Similarly, Malti is an amalgamation of Deepika and Laxmi. Deepika found that balance. This is something that comes from inside an actor. No director can extract that. Otherwise, it’ll become a mechanical performance.
Tell us about the contributions of prosthetic artist Clover Wootton.
Clover Wootton has worked with me on Talvar as well. She’s fabulously talented, very detail-oriented and diligent. She would delve into the smallest detail with how the skin will behave, how it burns, how it flakes, how it ruptures. We had long conversations with Laxmi’s plastic surgeon too.
It is a prosthetic – you try it but it may not always work, and you may have to change it or tweak it. Wootton was relentless.
What made you cast Vikrant Massey in the role of Amol?
I’ve loved Vikrant’s work since I watched A Death in The Gunj. The desire to work with him has been there since.
Amol is a social activist, a North Indian man. While he is not a stud or a handsome prince in shining armour, he is supposed to be a character that melts your heart. Vikrant is all of that.
The Malayalam film ‘Uyare’ also addresses the subject of acid attacks.
I haven’t seen Uyare. I actually miss out on a lot of films when I’m working on a film. There’s so much visual stimulation through the day that you don’t look for any additional visual works as an active measure. Also, in my research, I tend to not look at similar films because that can influence your craft. I consciously avoid that.

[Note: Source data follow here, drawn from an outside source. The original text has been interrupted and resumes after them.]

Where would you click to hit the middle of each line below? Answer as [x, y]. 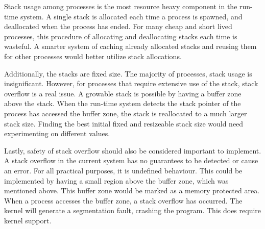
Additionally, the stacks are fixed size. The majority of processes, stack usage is [128, 73]
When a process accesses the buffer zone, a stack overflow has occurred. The [123, 200]
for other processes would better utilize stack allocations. [93, 56]
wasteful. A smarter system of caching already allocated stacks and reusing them [130, 46]
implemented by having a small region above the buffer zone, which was [116, 180]
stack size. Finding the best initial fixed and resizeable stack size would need [124, 123]
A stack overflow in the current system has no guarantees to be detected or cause [131, 160]
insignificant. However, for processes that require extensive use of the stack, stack [131, 83]
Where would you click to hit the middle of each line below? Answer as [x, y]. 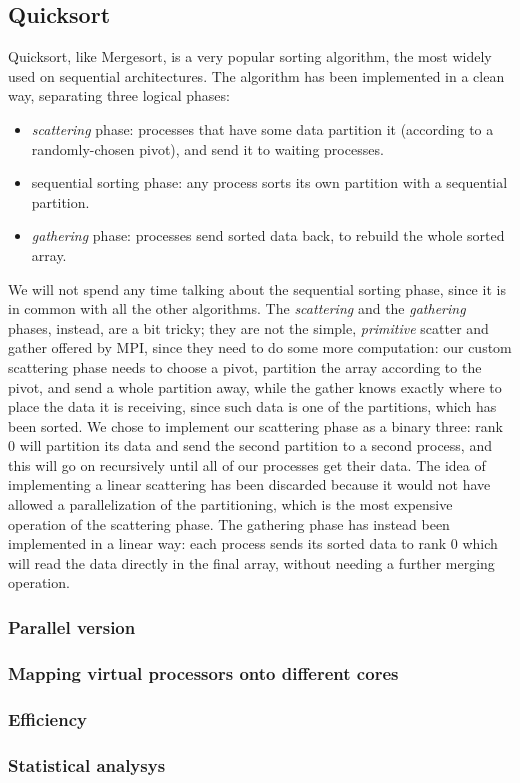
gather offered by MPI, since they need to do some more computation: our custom [260, 347]
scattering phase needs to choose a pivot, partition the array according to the [245, 366]
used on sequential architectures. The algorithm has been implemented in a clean [256, 75]
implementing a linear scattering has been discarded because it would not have [249, 484]
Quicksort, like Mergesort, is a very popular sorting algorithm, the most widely [250, 56]
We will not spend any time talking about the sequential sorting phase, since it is [257, 288]
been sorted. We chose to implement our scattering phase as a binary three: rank [255, 425]
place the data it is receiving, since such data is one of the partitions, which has [252, 406]
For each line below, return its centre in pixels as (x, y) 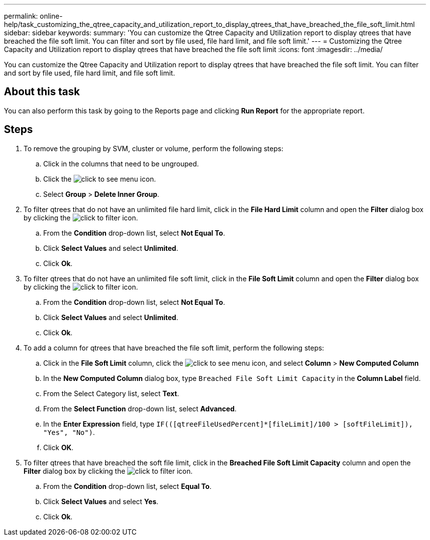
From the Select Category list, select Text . (111, 393)
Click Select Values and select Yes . (101, 501)
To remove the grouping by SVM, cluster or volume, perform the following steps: (154, 148)
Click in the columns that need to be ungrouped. (121, 163)
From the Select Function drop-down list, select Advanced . (140, 408)
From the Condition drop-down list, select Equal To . (127, 486)
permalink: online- (33, 16)
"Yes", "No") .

You have settled into a groove of making films inspired by real-life incidents. Is this where you hope to stay?
Right from the beginning of my career, my endeavour has been to tell stories that emanate from our surroundings because it is important to give something to audiences that can resonate with them rather than something that is disconnected or aspirational.

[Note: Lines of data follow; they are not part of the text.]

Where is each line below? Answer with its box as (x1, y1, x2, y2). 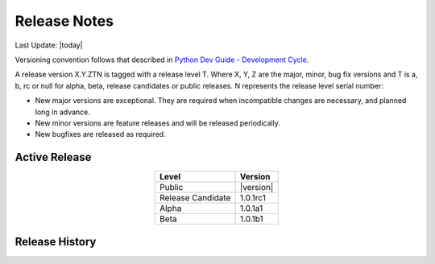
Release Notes (14, 12, 114, 30)
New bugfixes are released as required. (35, 130, 166, 139)
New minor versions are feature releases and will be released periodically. (35, 118, 281, 128)
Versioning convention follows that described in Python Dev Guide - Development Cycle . (14, 55, 309, 64)
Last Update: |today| (14, 40, 84, 50)
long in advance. (35, 107, 90, 117)
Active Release (14, 151, 92, 164)
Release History (14, 234, 97, 249)
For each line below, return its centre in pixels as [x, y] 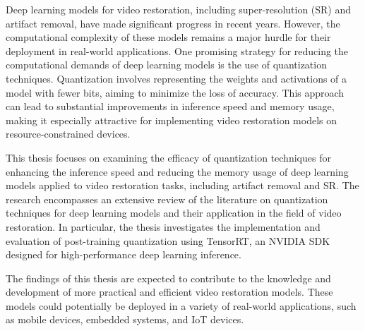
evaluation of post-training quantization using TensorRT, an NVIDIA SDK [168, 240]
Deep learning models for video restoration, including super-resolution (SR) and [179, 9]
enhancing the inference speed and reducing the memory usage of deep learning [177, 171]
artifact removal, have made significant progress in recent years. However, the [173, 23]
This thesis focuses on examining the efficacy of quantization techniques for [168, 157]
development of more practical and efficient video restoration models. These [169, 292]
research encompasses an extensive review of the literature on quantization [167, 199]
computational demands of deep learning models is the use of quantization [166, 65]
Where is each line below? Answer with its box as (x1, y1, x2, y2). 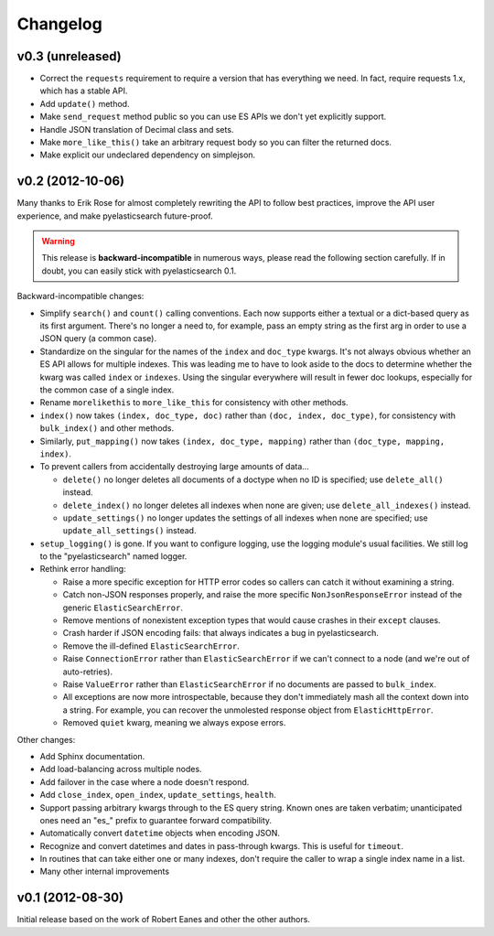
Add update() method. (39, 98, 130, 109)
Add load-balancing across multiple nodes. (39, 764, 202, 775)
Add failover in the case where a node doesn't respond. (39, 776, 250, 787)
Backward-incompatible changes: (16, 291, 145, 302)
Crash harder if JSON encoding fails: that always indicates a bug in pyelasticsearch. (62, 628, 379, 639)
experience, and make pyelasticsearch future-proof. (16, 210, 214, 221)
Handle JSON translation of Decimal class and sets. (39, 124, 234, 134)
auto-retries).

My last three films being true to life is more of a coincidence than strategy on my part. My choices are extremely instinctive. I react instinctively to the one line of a story and that will tell me if I want to make the film or not. The genre, the casting, the commercial viability, the complexity, simplicity – all of that I start thinking about later.
How do you cope with working on intense subjects one after the other? Is there a process you follow in order to exit a project and enter a fresh one?
It actually depends on how traumatic the story is. When I am filming, I have this switch that goes on and I don’t react emotionally to the content at all. I’m completely clinical and objective, just focusing on the technicality of the execution – whether the take is right, the angle is right, focusing on the edit, the background, the music. When the film is released, that’s when I start processing the content.
For instance, with Talvar, I allowed myself to process the realisation that these are real people and that this really happened only once the film was released. And then I had sleepless nights for a few months.
Raazi was not as traumatic perhaps. It was more in the distant past. It’s the same with Chhaapak – I will process it when it releases. And then I will take up a detox downtime, probably go into writing because I find that very therapeutic.
Did you anticipate the success of ‘Raazi’?
No, there’s no way to predict something like this. It’s not in my personality.
The writer of ‘Calling Sehmat’, Harinder Sikka, said that ‘Raazi’ missed out on getting a National Film Award because it omitted a scene from the book in which Sehmat salutes the tricolour.
One is trivialising the National Awards by saying that just having the tricolour in a film would have won us that award.
What can you tell us about your upcoming film on Sam Manekshaw?
The draft of our script is ready. It needs intense preparation because it is a complicated film. The canvas is complex and wide. We will go into production in 2021.